The auxiliary loss is tiny and only nudges the router to balance expert usage.


In [None]:
model = moe_model.to(device)
optimizer = torch.optim.AdamW(model.parameters(), lr=LR)
loss_fn = nn.CrossEntropyLoss()

model.train()
step = 0
for x, y in train_loader:
    x = x.to(device)
    y = y.to(device)

    logits, aux_loss, stats = model(x)
    lm_loss = loss_fn(logits.view(-1, len(vocab)), y.view(-1))
    total_loss = lm_loss + AUX_WEIGHT * aux_loss

    optimizer.zero_grad()
    total_loss.backward()
    optimizer.step()

    if step % EVAL_EVERY == 0:
        counts = stats["counts"] if stats is not None else None
        print(f"step {step:4d} | lm_loss {lm_loss.item():.4f} | aux {aux_loss.item():.4f}")
        if counts is not None:
            print("routing counts:", counts.tolist())

    step += 1
    if step >= MAX_STEPS:
        break

## 6) Inference: generate text
We generate a short sample with greedy decoding.


In [None]:
def generate(model, prompt, max_new_tokens=50):
    model.eval()
    ids = encode(tokenize(prompt), vocab)
    ids = ids if ids else [vocab["<bos>"]]
    for _ in range(max_new_tokens):
        x = torch.tensor(ids[-SEQ_LEN:], dtype=torch.long, device=device).unsqueeze(0)
        with torch.no_grad():
            logits, _, _ = model(x)
        next_id = int(torch.argmax(logits[0, -1], dim=-1))
        ids.append(next_id)
        if next_id == vocab["<eos>"]:
            break
    return decode(ids, id2tok)

print(generate(model, "in the", max_new_tokens=40))

## 7) Scaling notes
Real MoE systems add several engineering ideas:
- Distributed experts: experts live on different devices and only selected experts run.
- Capacity factors: limit how many tokens each expert processes to avoid overload.
- Auxiliary losses: encourage balanced routing and stable training.
- Token dropping or overflow buffers when experts are full.

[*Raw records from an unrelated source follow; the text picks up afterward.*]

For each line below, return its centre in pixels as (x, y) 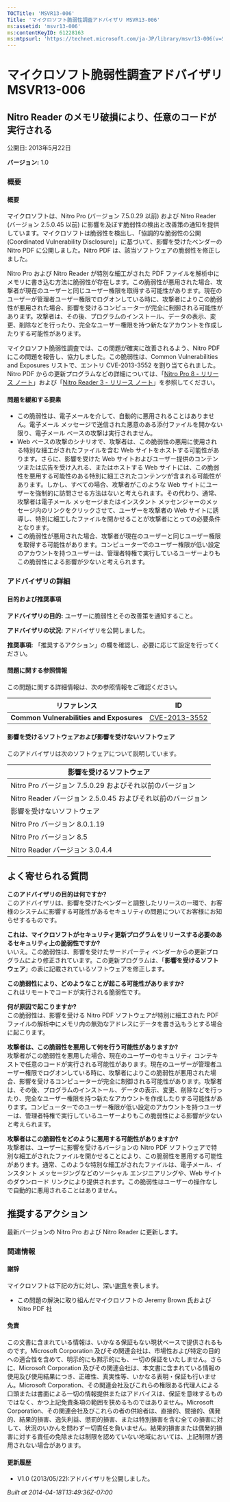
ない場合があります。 (55, 1445)
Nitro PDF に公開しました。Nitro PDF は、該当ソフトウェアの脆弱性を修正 (111, 251)
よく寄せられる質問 (48, 876)
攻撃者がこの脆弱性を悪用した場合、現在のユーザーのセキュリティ (100, 1055)
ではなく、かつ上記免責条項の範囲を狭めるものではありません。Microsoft (111, 1402)
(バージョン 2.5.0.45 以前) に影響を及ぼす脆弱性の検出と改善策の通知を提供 (113, 224)
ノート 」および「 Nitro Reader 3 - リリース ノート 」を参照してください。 (117, 382)
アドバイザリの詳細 (39, 581)

Our toy version computes all experts (slow) and ignores capacity limits. It is
meant for clarity, not performance.


## 8) Exercises
1) Change TOP_K to 2 and compare routing counts and loss.
2) Increase N_EXPERTS and see how the parameter count grows.
3) Add a temperature to the router logits before top-k selection.
4) Replace greedy decoding with top-k sampling in `generate`.
5) Try turning off the auxiliary loss and compare routing balance.